*** Opening Given entries ***
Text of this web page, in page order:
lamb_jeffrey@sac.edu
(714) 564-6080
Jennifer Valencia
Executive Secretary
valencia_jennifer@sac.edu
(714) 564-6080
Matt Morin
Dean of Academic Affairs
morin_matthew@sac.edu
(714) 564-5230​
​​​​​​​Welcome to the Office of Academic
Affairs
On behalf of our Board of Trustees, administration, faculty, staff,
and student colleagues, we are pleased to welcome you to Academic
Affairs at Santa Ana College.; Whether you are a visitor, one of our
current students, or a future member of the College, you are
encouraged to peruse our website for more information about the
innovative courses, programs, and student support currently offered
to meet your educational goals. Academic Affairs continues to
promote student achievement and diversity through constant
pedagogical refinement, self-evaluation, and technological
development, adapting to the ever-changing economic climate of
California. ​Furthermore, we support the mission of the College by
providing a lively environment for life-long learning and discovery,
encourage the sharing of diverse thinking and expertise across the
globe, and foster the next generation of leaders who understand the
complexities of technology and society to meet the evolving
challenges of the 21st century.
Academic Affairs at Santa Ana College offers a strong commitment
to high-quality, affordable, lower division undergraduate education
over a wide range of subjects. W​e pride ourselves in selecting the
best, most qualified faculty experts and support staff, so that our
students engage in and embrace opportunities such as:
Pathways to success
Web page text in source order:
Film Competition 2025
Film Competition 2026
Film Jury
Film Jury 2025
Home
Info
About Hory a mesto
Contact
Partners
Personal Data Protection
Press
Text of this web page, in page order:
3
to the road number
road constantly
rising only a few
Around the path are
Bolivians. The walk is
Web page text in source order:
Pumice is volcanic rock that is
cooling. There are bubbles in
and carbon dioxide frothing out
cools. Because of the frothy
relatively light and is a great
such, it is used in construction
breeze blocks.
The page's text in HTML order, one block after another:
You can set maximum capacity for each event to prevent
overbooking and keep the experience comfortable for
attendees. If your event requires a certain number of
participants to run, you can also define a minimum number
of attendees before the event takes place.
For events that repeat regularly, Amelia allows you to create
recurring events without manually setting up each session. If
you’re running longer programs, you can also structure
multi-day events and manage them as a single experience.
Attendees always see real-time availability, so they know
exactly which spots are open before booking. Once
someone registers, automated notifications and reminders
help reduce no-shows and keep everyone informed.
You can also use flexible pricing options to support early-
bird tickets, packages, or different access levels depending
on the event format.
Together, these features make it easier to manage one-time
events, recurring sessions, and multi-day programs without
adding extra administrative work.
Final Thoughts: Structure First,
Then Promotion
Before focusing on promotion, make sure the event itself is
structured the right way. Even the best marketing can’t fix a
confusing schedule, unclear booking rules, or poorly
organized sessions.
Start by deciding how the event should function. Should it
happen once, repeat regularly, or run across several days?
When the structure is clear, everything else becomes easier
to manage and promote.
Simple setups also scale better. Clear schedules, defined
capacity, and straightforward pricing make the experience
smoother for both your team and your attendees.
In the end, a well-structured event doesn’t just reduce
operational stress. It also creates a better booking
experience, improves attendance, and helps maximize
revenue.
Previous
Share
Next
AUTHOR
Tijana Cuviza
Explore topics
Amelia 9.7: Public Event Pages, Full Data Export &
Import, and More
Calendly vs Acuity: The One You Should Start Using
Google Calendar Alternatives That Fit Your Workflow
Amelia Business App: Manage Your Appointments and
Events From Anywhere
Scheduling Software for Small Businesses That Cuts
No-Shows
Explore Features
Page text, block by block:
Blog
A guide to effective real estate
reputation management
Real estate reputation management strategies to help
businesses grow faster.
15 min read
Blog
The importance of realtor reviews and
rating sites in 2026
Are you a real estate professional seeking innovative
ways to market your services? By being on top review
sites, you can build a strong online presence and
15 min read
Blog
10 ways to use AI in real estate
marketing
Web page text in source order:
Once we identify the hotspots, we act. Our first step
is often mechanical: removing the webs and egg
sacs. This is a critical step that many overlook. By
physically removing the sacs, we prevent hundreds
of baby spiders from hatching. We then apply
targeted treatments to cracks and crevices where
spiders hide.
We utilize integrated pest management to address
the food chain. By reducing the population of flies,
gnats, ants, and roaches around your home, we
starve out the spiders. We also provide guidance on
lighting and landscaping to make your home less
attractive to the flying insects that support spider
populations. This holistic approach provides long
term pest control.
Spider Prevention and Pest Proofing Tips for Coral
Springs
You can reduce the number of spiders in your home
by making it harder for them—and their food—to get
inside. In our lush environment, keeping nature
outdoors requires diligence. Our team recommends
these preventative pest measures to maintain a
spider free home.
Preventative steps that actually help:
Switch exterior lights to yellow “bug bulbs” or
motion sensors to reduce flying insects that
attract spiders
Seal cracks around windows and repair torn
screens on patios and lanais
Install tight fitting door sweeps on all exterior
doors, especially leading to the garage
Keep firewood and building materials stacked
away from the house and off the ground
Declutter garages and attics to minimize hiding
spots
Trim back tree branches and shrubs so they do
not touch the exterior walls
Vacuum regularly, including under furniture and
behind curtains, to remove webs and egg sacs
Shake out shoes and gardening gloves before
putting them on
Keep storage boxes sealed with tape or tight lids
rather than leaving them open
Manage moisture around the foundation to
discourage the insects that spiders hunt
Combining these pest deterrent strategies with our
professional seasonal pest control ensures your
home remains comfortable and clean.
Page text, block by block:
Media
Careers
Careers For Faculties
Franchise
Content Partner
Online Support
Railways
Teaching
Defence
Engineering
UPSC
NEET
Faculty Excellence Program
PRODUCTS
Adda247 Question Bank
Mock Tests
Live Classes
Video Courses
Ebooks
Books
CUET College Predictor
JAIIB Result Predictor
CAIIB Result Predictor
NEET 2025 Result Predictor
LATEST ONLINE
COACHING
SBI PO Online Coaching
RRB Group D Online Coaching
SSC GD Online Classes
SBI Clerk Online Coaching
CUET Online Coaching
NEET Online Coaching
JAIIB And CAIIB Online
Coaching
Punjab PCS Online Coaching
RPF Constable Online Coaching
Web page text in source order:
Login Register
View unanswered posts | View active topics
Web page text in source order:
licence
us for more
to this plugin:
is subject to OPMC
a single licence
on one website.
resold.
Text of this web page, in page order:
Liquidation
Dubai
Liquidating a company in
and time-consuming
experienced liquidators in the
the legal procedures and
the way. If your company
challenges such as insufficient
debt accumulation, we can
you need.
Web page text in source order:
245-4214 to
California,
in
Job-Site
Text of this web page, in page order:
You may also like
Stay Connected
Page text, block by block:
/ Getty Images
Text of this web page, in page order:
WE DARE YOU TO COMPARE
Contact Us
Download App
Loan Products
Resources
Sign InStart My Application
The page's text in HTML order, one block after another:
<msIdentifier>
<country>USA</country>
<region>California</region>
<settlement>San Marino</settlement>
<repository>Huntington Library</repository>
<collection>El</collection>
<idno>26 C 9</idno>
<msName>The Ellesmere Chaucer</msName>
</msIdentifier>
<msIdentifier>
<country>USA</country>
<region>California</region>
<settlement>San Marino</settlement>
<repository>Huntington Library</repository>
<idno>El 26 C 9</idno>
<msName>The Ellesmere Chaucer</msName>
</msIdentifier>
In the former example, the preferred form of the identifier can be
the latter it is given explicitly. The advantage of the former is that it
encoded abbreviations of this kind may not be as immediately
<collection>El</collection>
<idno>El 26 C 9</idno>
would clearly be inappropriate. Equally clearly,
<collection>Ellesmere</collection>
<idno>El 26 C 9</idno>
*** Closing Given entries ***
Task to complete
In the records above, how many lines contain the word "Data"? Say only the number.

Finished exercise
2